Respiratory infections are common in children, and there is a need for simple and non-invasive collection methods. Analytical Chemistry reports on the first in-human study using a lollipop-inspired saliva collection device.
Each of us are likely to come down with a respiratory infection at some point every year, with the average person experiencing 3–5 annual infections ranging from the common cold to more serious cases of pneumonia or tuberculosis. Respiratory infections are caused by a range of bacteria, fungi, and viruses (including, of course, the now infamous SARS-CoV-2), and their detection and diagnosis can be difficult—but it is important to know which organisms are responsible for more serious infections and successfully track their spread within populations.
Children are more frequently affected by respiratory diseases than adults, and it can oftentimes be especially difficult to take a clinical sample in younger patients. Enter CandyCollect, a saliva-collection device that is user-friendly for both children and adults—and one that is much less likely to induce a fight-or-flight response upon hearing "say 'ahh!'"

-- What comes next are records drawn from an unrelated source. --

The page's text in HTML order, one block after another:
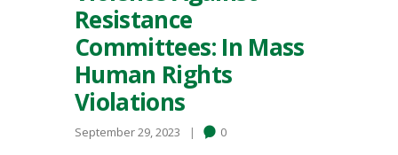
Resistance
Committees: In Mass
Human Rights
Violations
September 29, 2023 0
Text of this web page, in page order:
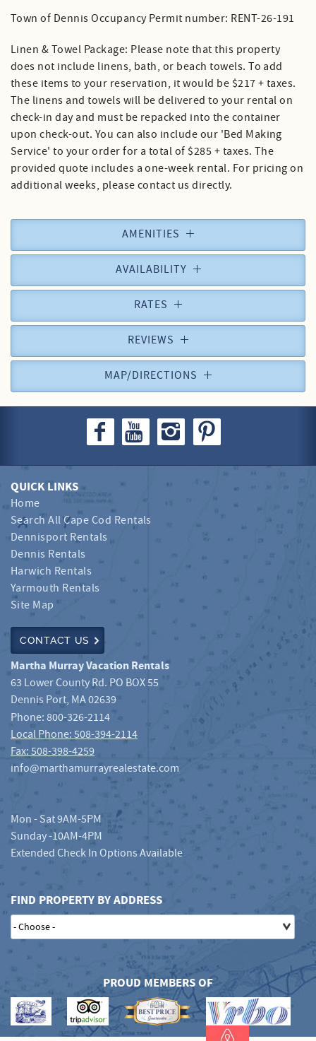
Town of Dennis Occupancy Permit number: RENT-26-191
Linen & Towel Package: Please note that this property
does not include linens, bath, or beach towels. To add
these items to your reservation, it would be $217 + taxes.
The linens and towels will be delivered to your rental on
check-in day and must be repacked into the container
upon check-out. You can also include our 'Bed Making
Service' to your order for a total of $285 + taxes. The
provided quote includes a one-week rental. For pricing on
additional weeks, please contact us directly.
AMENITIES
AVAILABILITY
RATES
REVIEWS
MAP/DIRECTIONS
QUICK LINKS
Home
Search All Cape Cod Rentals
Dennisport Rentals
Dennis Rentals
Harwich Rentals
Yarmouth Rentals
Site Map
CONTACT US
Martha Murray Vacation Rentals
63 Lower County Rd. PO BOX 55
Dennis Port, MA02639
Phone:800-326-2114
Local Phone: 508-394-2114
Fax: 508-398-4259
info@marthamurrayrealestate.com
Mon - Sat 9AM-5PM
Sunday -10AM-4PM
Extended Check In Options Available
FIND PROPERTY BY ADDRESS
PROUD MEMBERS OF
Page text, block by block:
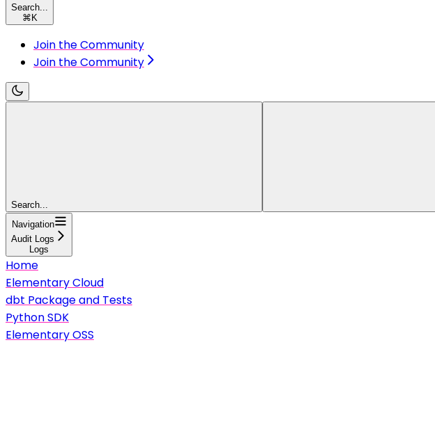
Search...
⌘ K
Join the Community
Join the Community
Search...
Navigation
Audit Logs
Logs
Home
Elementary Cloud
dbt Package and Tests
Python SDK
Elementary OSS
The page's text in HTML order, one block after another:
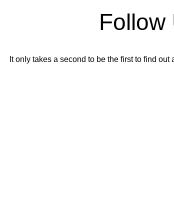
Follow
It only takes a second to be the first to find
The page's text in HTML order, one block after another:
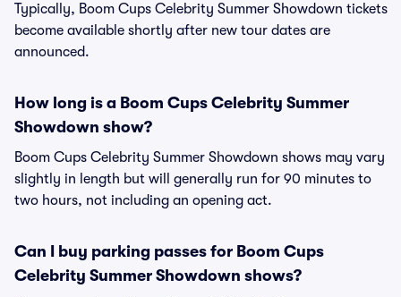
Typically, Boom Cups Celebrity Summer Showdown tickets
become available shortly after new tour dates are
announced.
How long is a Boom Cups Celebrity Summer
Showdown show?
Boom Cups Celebrity Summer Showdown shows may vary
slightly in length but will generally run for 90 minutes to
two hours, not including an opening act.
Can I buy parking passes for Boom Cups
Celebrity Summer Showdown shows?
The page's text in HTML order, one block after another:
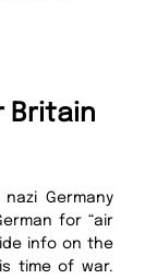
Britain
Germany
for “air
info on the
time of war.
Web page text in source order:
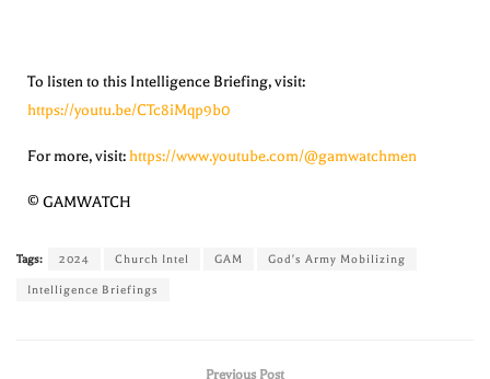
To listen to this Intelligence Briefing, visit:
https://youtu.be/CTc8iMqp9b0
For more, visit: https://www.youtube.com/@gamwatchmen
© GAMWATCH
Tags: 2024 Church Intel GAM God's Army Mobilizing
Intelligence Briefings
Previous Post
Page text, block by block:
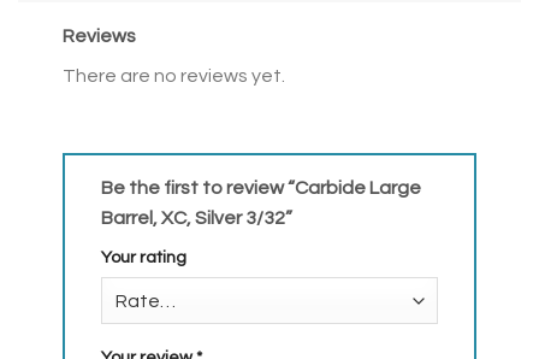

The device, developed by a team at the University of Washington, United States, contains isomalt candy mounted on a polystyrene stick with a microfluidic channel to accumulate saliva and bacteria. The device has been designed to collect Streptococcus pyogenes for the diagnosis of group A streptococcus pharyngitis—commonly known as strep throat. Compared to a pharyngeal swab coupled with bacterial culture, using CandyCollect plus qPCR analysis is less invasive and was the preferred sampling method among participants. Furthermore, CandyCollect was able to capture both S. mutans and S. aureus from the healthy volunteers—two bacteria that exist in the microbiome of healthy hosts in the absence of disease.

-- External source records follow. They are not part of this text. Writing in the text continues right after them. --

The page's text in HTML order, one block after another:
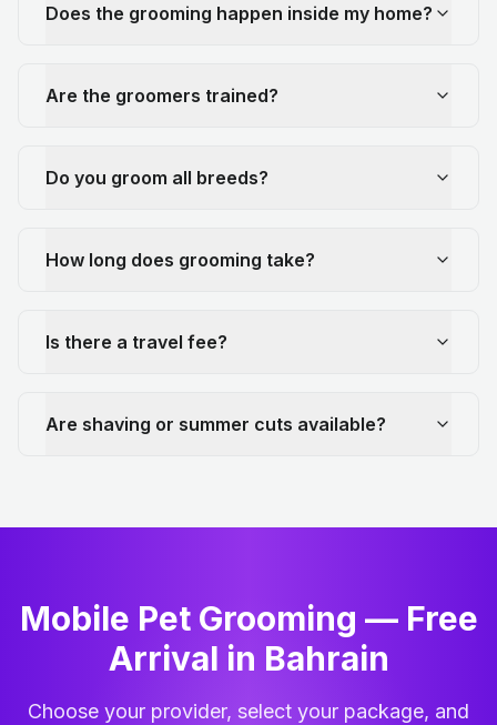
Does the grooming happen inside my home?
Are the groomers trained?
Do you groom all breeds?
How long does grooming take?
Is there a travel fee?
Are shaving or summer cuts available?
Mobile Pet Grooming — Free
Arrival in Bahrain
Choose your provider, select your package, and
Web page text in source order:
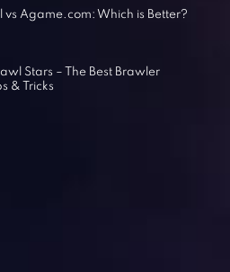
vs Agame.com: Which is Better?
Stars – The Best Brawler
& Tricks
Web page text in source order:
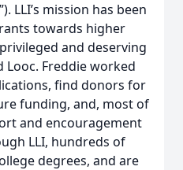
LLI’s mission has been
towards higher
and deserving
Freddie worked
find donors for
funding, and, most of
and encouragement
LLI, hundreds of
degrees, and are
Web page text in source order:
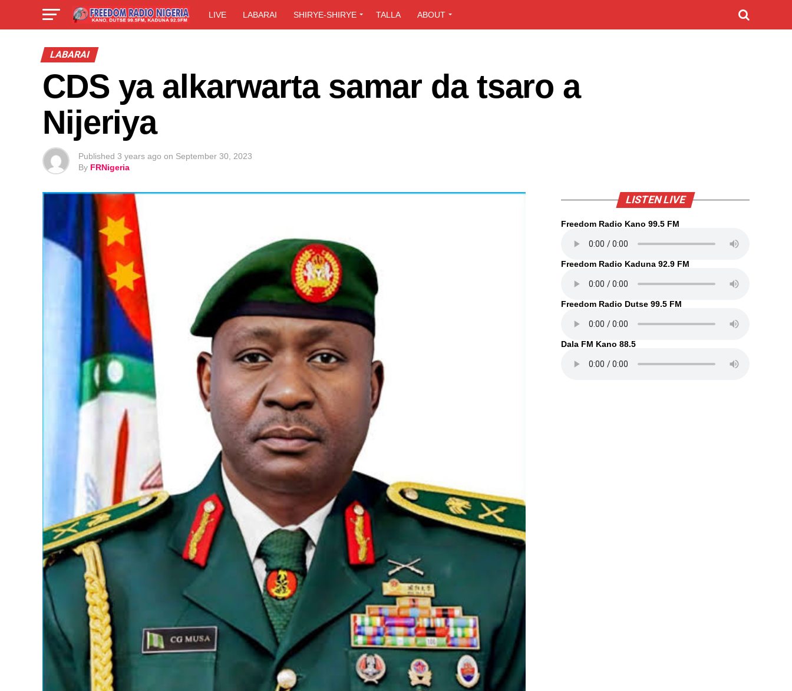
LIVE LABARAI SHIRYE-SHIRYE TALLA ABOUT
LABARAI
CDS ya alkarwarta samar da tsaro a
Nijeriya
Published 3 years ago on September 30, 2023
By FRNigeria
LISTEN LIVE
Freedom Radio Kano 99.5 FM
Freedom Radio Kaduna 92.9 FM
Freedom Radio Dutse 99.5 FM
Dala FM Kano 88.5
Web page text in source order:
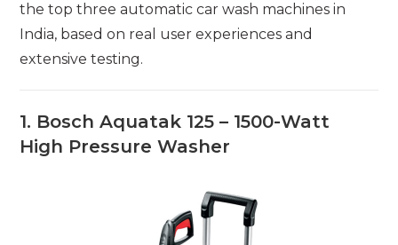
the top three automatic car wash machines in
India, based on real user experiences and
extensive testing.
1. Bosch Aquatak 125 – 1500-Watt
High Pressure Washer
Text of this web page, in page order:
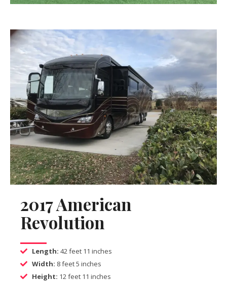
2017 American
Revolution
Length: 42 feet 11 inches
Width: 8 feet 5 inches
Height: 12 feet 11 inches
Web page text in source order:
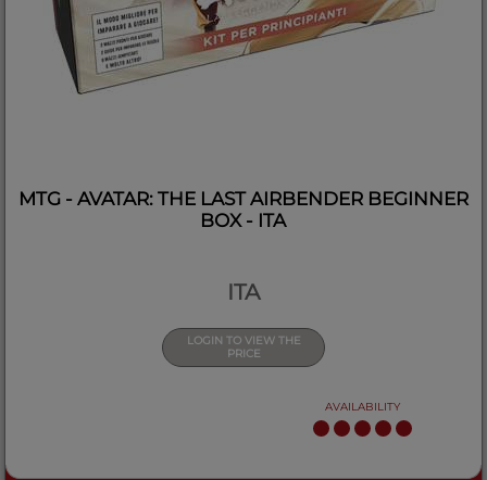
MTG - AVATAR: THE LAST AIRBENDER BEGINNER
BOX - ITA
ITA
LOGIN TO VIEW THE
PRICE
AVAILABILITY
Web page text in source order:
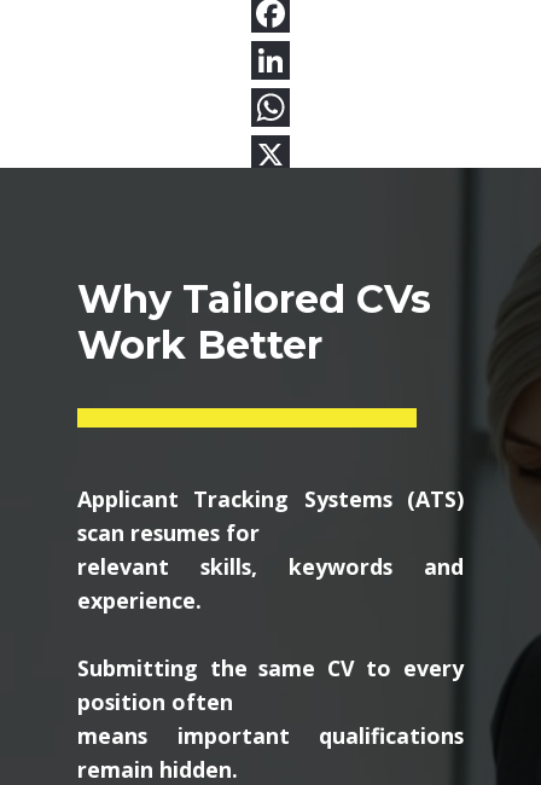
Why Tailored CVs
Work Better
Applicant Tracking Systems (ATS)
scan resumes for
relevant skills, keywords and
experience.
Submitting the same CV to every
position often
means important qualifications
remain hidden.
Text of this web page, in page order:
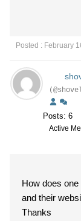
Posted : February
Posts: 6
Active
How does
and their
Thanks
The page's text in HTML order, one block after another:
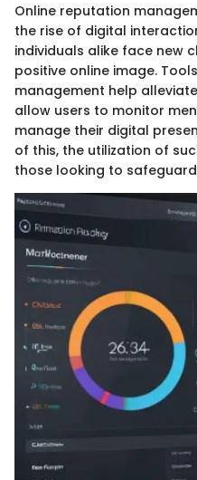
Online reputation
the rise of digital
individuals alike face new
positive online image.
management help
allow users to monitor
manage their digital
of this, the utilization of
those looking to
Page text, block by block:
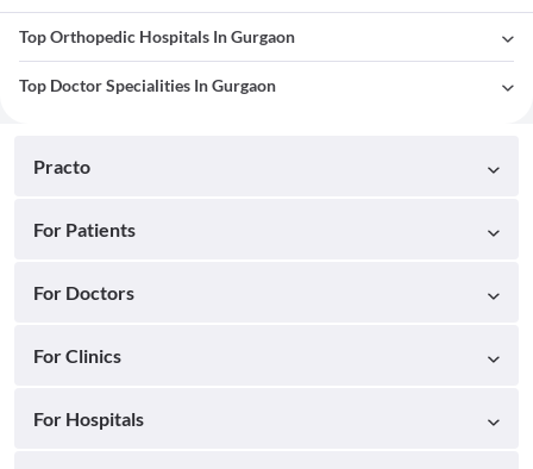
Top Orthopedic Hospitals In Gurgaon
Top Doctor Specialities In Gurgaon
Practo
For Patients
For Doctors
For Clinics
For Hospitals
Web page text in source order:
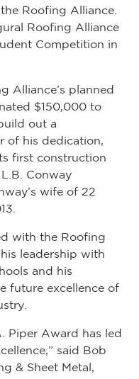
Roofing Alliance.
Roofing Alliance
Competition in
Alliance’s planned
$150,000 to
out a
of his dedication,
first construction
Conway
wife of 22
with the Roofing
leadership with
and his
future excellence of
Piper Award has led
said Bob
& Sheet Metal,
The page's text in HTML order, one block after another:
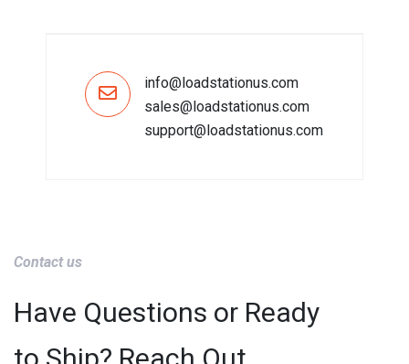
info@loadstationus.com
sales@loadstationus.com
support@loadstationus.com
Contact us
Have Questions or Ready
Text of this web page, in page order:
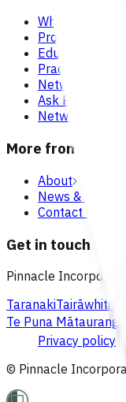
Why choose
Programmes &
Education &
Practice
Network
Ask Pinnacle
Network
More from
About
News & blogs
Contact us
Get in touch
Pinnacle
TaranakiTairāwhiti
Te Puna Mātauranga
Privacy policy
© Pinnacle
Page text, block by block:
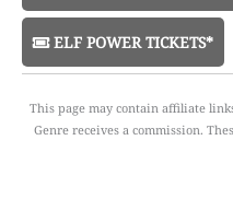
ELF POWER TICKETS*
This page may contain affiliate
Genre receives a commission.
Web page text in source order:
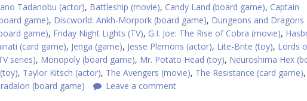
Tadanobu (actor), Battleship (movie), Candy Land (board game), Captain
game), Discworld: Ankh-Morpork (board game), Dungeons and Dragons
game), Friday Night Lights (TV), G.I. Joe: The Rise of Cobra (movie),
(card game), Jenga (game), Jesse Plemons (actor), Lite-Brite (toy), Lords
series), Monopoly (board game), Mr. Potato Head (toy), Neuroshima Hex
, Taylor Kitsch (actor), The Avengers (movie), The Resistance (card game),
(board game) Leave a comment
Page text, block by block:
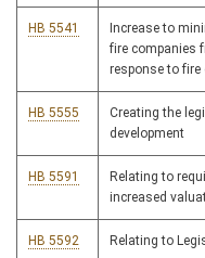
HB 5541
Increase to
fire companies
response to fire
HB 5555
Creating the
development
HB 5591
Relating to
increased
HB 5592 Relating to

This study joins several others, also published in Analytical Chemistry, that have recently reported on new methods for biosensing. Interest is growing in non-invasive technology to monitor physiological parameters, as demonstrated in our recent coverage of how tongue depressors are getting a makeover. Additionally, mouthguards and face coverings are also being explored for non-invasive saliva biomarker monitoring. The mouthguards could pave the way for non-invasive glucose-monitoring for people with diabetes, and biosensing strips in face coverings could help to develop surveillance tools for airborne diseases.

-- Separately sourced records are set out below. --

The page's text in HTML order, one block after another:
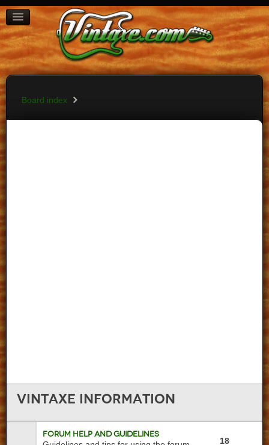
BOARD INDEX
FAQ
REGISTER
LOGIN
Board index
VintAxe Information
Forum Help and Guidelines
18
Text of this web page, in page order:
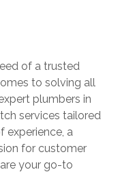
of a trusted
to solving all
plumbers in
services tailored
experience, a
for customer
your go-to
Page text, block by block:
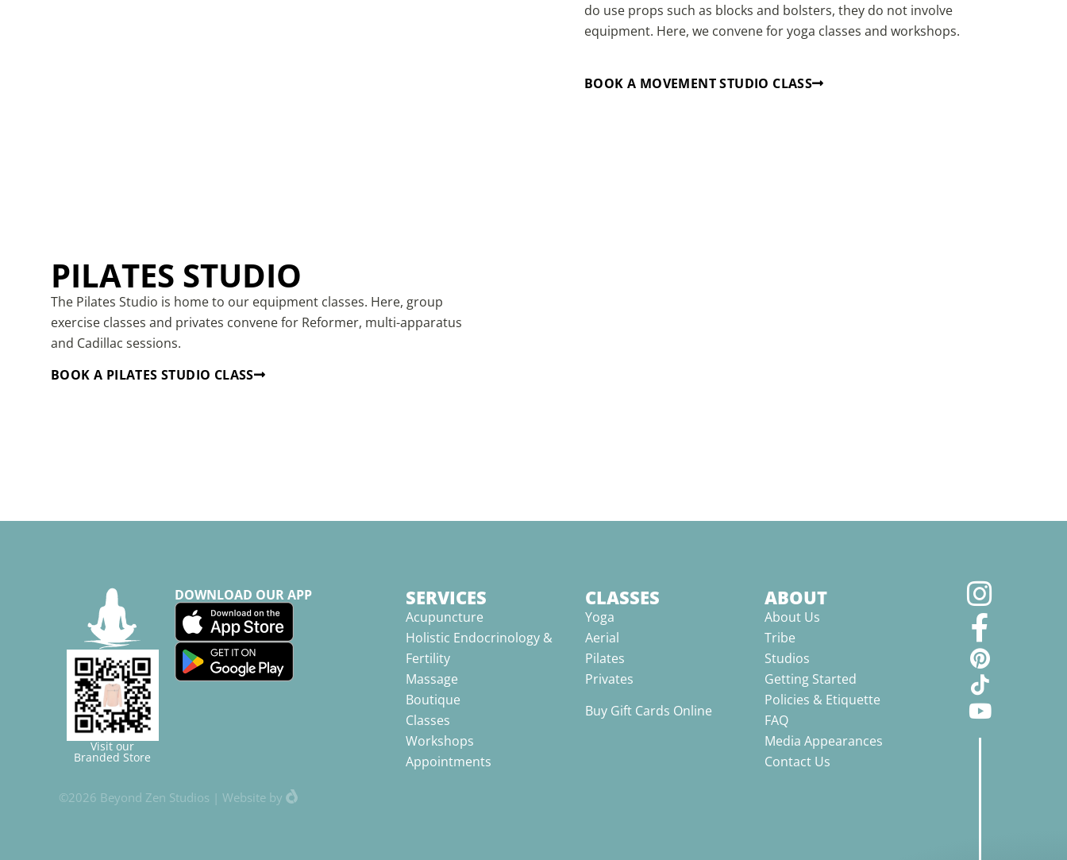
do use props such as blocks and bolsters, they do not involve
equipment. Here, we convene for yoga classes and workshops.
BOOK A MOVEMENT STUDIO CLASS
PILATES STUDIO
The Pilates Studio is home to our equipment classes. Here, group
exercise classes and privates convene for Reformer, multi-apparatus
and Cadillac sessions.
BOOK A PILATES STUDIO CLASS
Visit our
Branded Store
DOWNLOAD OUR APP
©2026 Beyond Zen Studios | Website by
SERVICES
Acupuncture
Holistic Endocrinology &
Fertility
Massage
Boutique
Classes
Workshops
Appointments
CLASSES
Yoga
Aerial
Pilates
Privates
Buy Gift Cards Online
ABOUT
About Us
Tribe
Studios
Getting Started
Policies & Etiquette
FAQ
Media Appearances
Contact Us
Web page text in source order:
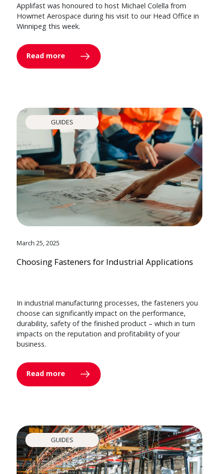
Applifast was honoured to host Michael Colella from
Howmet Aerospace during his visit to our Head Office in
Winnipeg this week.
Read more
GUIDES
March 25, 2025
Choosing Fasteners for Industrial Applications
In industrial manufacturing processes, the fasteners you
choose can significantly impact on the performance,
durability, safety of the finished product – which in turn
impacts on the reputation and profitability of your
business.
Read more
GUIDES
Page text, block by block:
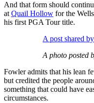
And that form should
at Quail Hollow for the
his first PGA Tour title.
A post shared
A photo posted
Fowler admits that his lean
but credited the people
something that could have
circumstances.
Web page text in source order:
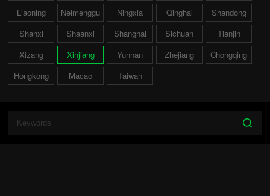
Liaoning
Neimenggu Ningxia Qinghai
Shandong
Shanxi
Shaanxi Shanghai Sichuan
Tianjin
Xizang
Xinjiang Yunnan Zhejiang
Chongqing
Hongkong
Macao Taiwan
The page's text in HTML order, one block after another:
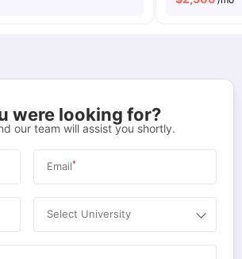
were looking for?
our team will assist you shortly.
Email*
Select University

One device of notable interest is the pacifier biosensor, which is the first chemical wearable sensor of its kind for newborn monitoring. Having a portable and noninvasive sensor for babies is especially crucial since these tiny patients cannot provide feedback about discomfort or health complaints. The researchers observed that the infant’s mouth movements on the pacifier resulted in efficient saliva pumping and promoted unidirectional flow from the mouth to an electrochemical chamber containing an enzymatic biosensor, allowing real-time health monitoring of various metabolites.
These new biosensors have the potential to be easily incorporated into diagnostic assays at the point of care, both during clinic visits and via telemedicine. Future work will look to extend the capabilities of these non-invasive devices to viruses, mycobacteria, and fungal pathogens.